- _ABOUT THIS TASK_:
Omit the pictures, please, and give each record below again exactly.

- _DATA IN THIS EXERCISE_:

==================================================

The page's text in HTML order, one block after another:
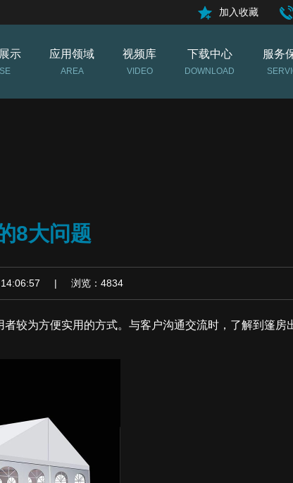
加入收藏
示 应用领域
AREA
视频库
VIDEO
下载中心
DOWNLOAD
服务
8大问题
14:06:57 | 浏览：4834
较为方便实用的方式。与客户沟通交流时，了解到篷房

==================================================

- _SOLUTION_:
The page's text in HTML order, one block after another:
加入收藏
示 应用领域
AREA
视频库
VIDEO
下载中心
DOWNLOAD
服务
8大问题
14:06:57 | 浏览：4834
较为方便实用的方式。与客户沟通交流时，了解到篷房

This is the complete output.